Available records below:

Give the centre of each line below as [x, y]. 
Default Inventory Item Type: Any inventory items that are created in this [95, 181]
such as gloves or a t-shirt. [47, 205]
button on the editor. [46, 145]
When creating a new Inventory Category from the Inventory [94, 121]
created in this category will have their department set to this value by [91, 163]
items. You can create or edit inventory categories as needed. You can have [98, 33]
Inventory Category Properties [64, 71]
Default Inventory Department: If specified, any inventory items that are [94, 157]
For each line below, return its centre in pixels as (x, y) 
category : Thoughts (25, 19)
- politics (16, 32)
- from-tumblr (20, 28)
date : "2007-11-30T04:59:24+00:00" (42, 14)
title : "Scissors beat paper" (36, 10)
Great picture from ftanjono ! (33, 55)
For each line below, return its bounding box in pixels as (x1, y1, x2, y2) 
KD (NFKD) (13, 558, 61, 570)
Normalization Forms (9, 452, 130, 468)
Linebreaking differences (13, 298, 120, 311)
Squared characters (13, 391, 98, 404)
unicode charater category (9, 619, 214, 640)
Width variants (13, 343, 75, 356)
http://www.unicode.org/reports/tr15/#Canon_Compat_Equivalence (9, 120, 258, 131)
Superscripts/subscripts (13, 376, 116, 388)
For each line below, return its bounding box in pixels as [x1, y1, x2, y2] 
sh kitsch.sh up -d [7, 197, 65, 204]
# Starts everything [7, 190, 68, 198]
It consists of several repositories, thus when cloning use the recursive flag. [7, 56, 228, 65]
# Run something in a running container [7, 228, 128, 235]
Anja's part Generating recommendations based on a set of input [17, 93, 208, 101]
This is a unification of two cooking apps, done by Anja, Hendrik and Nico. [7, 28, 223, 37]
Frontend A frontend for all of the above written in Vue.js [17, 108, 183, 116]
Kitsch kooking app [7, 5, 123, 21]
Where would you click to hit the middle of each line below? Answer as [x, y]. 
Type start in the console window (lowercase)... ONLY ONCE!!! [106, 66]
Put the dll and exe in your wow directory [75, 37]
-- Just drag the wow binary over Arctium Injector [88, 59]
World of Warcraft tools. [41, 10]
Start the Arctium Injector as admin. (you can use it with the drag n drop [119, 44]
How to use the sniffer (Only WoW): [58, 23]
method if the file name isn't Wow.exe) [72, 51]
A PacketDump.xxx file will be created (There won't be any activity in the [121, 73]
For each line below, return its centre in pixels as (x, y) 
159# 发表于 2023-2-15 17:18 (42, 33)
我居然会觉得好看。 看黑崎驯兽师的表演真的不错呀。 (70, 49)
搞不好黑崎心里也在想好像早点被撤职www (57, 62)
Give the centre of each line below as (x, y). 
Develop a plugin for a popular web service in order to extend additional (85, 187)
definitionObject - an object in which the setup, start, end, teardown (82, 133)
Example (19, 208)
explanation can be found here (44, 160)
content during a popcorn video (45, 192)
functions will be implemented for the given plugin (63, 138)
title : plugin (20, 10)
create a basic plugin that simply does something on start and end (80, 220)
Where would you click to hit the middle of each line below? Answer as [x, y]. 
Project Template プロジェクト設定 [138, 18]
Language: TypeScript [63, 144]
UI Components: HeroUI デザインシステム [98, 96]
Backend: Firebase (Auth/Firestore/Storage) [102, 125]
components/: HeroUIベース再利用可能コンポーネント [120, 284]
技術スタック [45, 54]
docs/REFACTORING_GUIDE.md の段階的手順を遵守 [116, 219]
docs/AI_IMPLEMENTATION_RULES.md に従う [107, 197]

End of Available records.

**Task directions:**
All entries must be repeated exactly.

**Written answer:**
Give the centre of each line below as [x, y]. 
Default Inventory Item Type: Any inventory items that are created in this [95, 181]
such as gloves or a t-shirt. [47, 205]
button on the editor. [46, 145]
When creating a new Inventory Category from the Inventory [94, 121]
created in this category will have their department set to this value by [91, 163]
items. You can create or edit inventory categories as needed. You can have [98, 33]
Inventory Category Properties [64, 71]
Default Inventory Department: If specified, any inventory items that are [94, 157]
For each line below, return its centre in pixels as (x, y) 
category : Thoughts (25, 19)
- politics (16, 32)
- from-tumblr (20, 28)
date : "2007-11-30T04:59:24+00:00" (42, 14)
title : "Scissors beat paper" (36, 10)
Great picture from ftanjono ! (33, 55)
For each line below, return its bounding box in pixels as (x1, y1, x2, y2) 
KD (NFKD) (13, 558, 61, 570)
Normalization Forms (9, 452, 130, 468)
Linebreaking differences (13, 298, 120, 311)
Squared characters (13, 391, 98, 404)
unicode charater category (9, 619, 214, 640)
Width variants (13, 343, 75, 356)
http://www.unicode.org/reports/tr15/#Canon_Compat_Equivalence (9, 120, 258, 131)
Superscripts/subscripts (13, 376, 116, 388)
For each line below, return its bounding box in pixels as [x1, y1, x2, y2] 
sh kitsch.sh up -d [7, 197, 65, 204]
# Starts everything [7, 190, 68, 198]
It consists of several repositories, thus when cloning use the recursive flag. [7, 56, 228, 65]
# Run something in a running container [7, 228, 128, 235]
Anja's part Generating recommendations based on a set of input [17, 93, 208, 101]
This is a unification of two cooking apps, done by Anja, Hendrik and Nico. [7, 28, 223, 37]
Frontend A frontend for all of the above written in Vue.js [17, 108, 183, 116]
Kitsch kooking app [7, 5, 123, 21]
Where would you click to hit the middle of each line below? Answer as [x, y]. 
Type start in the console window (lowercase)... ONLY ONCE!!! [106, 66]
Put the dll and exe in your wow directory [75, 37]
-- Just drag the wow binary over Arctium Injector [88, 59]
World of Warcraft tools. [41, 10]
Start the Arctium Injector as admin. (you can use it with the drag n drop [119, 44]
How to use the sniffer (Only WoW): [58, 23]
method if the file name isn't Wow.exe) [72, 51]
A PacketDump.xxx file will be created (There won't be any activity in the [121, 73]
For each line below, return its centre in pixels as (x, y) 
159# 发表于 2023-2-15 17:18 (42, 33)
我居然会觉得好看。 看黑崎驯兽师的表演真的不错呀。 (70, 49)
搞不好黑崎心里也在想好像早点被撤职www (57, 62)
Give the centre of each line below as (x, y). 
Develop a plugin for a popular web service in order to extend additional (85, 187)
definitionObject - an object in which the setup, start, end, teardown (82, 133)
Example (19, 208)
explanation can be found here (44, 160)
content during a popcorn video (45, 192)
functions will be implemented for the given plugin (63, 138)
title : plugin (20, 10)
create a basic plugin that simply does something on start and end (80, 220)
Where would you click to hit the middle of each line below? Answer as [x, y]. 
Project Template プロジェクト設定 [138, 18]
Language: TypeScript [63, 144]
UI Components: HeroUI デザインシステム [98, 96]
Backend: Firebase (Auth/Firestore/Storage) [102, 125]
components/: HeroUIベース再利用可能コンポーネント [120, 284]
技術スタック [45, 54]
docs/REFACTORING_GUIDE.md の段階的手順を遵守 [116, 219]
docs/AI_IMPLEMENTATION_RULES.md に従う [107, 197]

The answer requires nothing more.